Thursday, 14 January 2021

Visitations From Outer Space

 

Visitations From Outer Space

OK, maybe it’s just ockdown getting to me but…………………….

 Like most people, I’m sceptical about UFOs and visits from aliens (as well as ghosts, poltergeists, the devil and God in my case). But again……………….

I’m becoming obsessed (oh,oh, lockdown) with recent archaelogical findings relating to 10,000 – 12,000BC that imply the existence of advanced machine tools during that era, and also a map (an actual map, not an implied one. The unexplained phenomena are how rocks weighing up to 150 tons got moved over significant distances and how they were cut/carved with extreme precision, like down to less than a millimetre of variance, showing no signs of having been worked by primitive tools. There are still some puzzles about how the Ehyptian pyramids were built but nothing on this scale. The map from the period has a very accurate depiction of the coastline of Antartica. It’s possible that Antartica wasn’t totally covered in ice then but, even given that, who at the time knew how to draw scale maps of large distances very accurately?

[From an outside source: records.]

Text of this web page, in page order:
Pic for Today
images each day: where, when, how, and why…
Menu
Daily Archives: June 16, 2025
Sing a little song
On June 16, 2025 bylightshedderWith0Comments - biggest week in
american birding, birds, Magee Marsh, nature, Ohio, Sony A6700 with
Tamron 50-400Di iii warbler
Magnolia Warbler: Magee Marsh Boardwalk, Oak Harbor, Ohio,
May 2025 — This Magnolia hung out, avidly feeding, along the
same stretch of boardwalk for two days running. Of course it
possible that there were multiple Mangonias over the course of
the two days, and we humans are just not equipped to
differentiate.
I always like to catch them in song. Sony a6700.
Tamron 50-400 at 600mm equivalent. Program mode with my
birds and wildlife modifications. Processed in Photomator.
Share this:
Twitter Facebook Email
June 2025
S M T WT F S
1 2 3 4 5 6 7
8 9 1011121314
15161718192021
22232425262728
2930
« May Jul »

Some of these discoveries are quite recent so archaeologits haven’t had a lot of time to thiink about them. Anyway they would be wary of compromising their credibility in any explanation suggested; my credibility is always in doubt, even with myself. What is needed is a hypothesis that fits the known facts. Is it possible that a human society had reached such an advanced state of sophistication at the time and subsequently disappeared without trace along with its tools? In my view it hardly seems possible so we need an alternative hypothesis. Here is my crazy(?) one. Around 12,000BC or maybe before there was a visitation from outer space. The visitors might have been sentient beings but almost certainly included robots, maybe only robots. They pissed around the planet for a bit doing whatever took their fancy but also precision cutting stones in Europe, South America and Asia, and then got homesick or were recalled. Human beings were around at the time and must almost certainly have bumped into them. So how would these human beings have reacted? Most probably (in my view) they would have created god myths to explain them. There’s something about god and other myths that corroborates this; they nearly all contain a germ of truth (with a lot of doubtful elaboration around that).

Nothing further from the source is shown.